:: Provided information

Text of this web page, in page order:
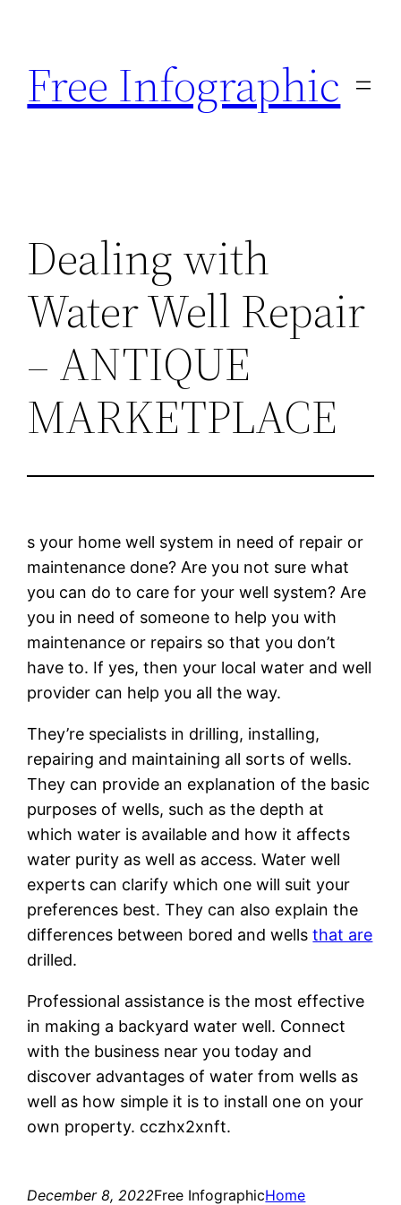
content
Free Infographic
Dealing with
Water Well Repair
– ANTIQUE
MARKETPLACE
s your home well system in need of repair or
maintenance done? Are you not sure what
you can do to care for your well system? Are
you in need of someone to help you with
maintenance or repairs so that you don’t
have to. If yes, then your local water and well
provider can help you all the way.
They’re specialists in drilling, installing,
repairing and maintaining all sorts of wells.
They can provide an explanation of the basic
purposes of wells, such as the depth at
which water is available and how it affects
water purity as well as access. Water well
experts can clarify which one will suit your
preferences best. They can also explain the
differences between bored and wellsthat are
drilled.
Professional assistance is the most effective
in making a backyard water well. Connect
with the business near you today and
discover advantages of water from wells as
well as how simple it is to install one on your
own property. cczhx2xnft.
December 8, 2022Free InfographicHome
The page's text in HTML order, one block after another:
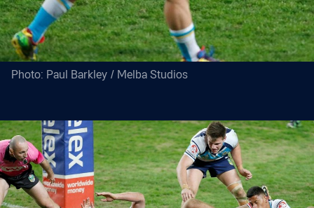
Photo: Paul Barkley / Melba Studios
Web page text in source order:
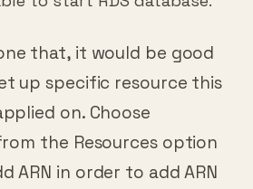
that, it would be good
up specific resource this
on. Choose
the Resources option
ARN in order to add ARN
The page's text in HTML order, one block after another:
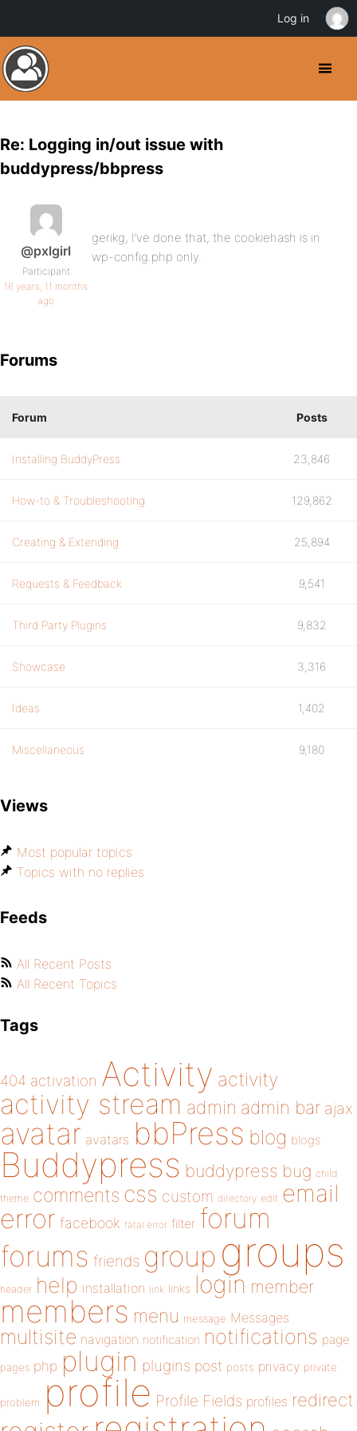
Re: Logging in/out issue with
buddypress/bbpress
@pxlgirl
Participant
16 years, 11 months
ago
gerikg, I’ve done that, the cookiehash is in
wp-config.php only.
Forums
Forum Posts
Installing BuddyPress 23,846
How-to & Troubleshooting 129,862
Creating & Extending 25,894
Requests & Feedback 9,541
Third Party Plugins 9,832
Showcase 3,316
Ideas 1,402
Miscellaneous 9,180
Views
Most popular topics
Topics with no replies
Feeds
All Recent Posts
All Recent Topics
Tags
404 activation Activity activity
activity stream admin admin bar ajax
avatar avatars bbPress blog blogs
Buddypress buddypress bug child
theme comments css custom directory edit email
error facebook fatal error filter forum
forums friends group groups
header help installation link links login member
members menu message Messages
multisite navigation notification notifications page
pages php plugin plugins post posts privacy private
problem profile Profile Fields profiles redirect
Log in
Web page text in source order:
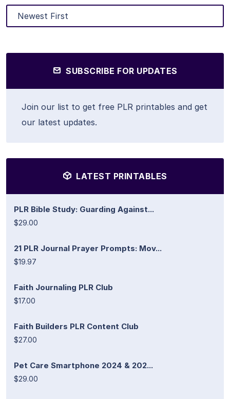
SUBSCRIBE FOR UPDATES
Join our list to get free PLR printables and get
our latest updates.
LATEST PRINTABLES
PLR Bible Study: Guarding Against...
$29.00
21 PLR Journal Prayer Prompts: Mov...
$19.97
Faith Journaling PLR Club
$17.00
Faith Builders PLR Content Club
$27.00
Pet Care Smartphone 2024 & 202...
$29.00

::::

# Exercise instructions
Out of the data above, transcribe exactly and only the lines starting with the line that has "Dealing with" and going on through the line that has "have to. If", both included.

# Response area
Dealing with
Water Well Repair
– ANTIQUE
MARKETPLACE
s your home well system in need of repair or
maintenance done? Are you not sure what
you can do to care for your well system? Are
you in need of someone to help you with
maintenance or repairs so that you don’t
have to. If yes, then your local water and well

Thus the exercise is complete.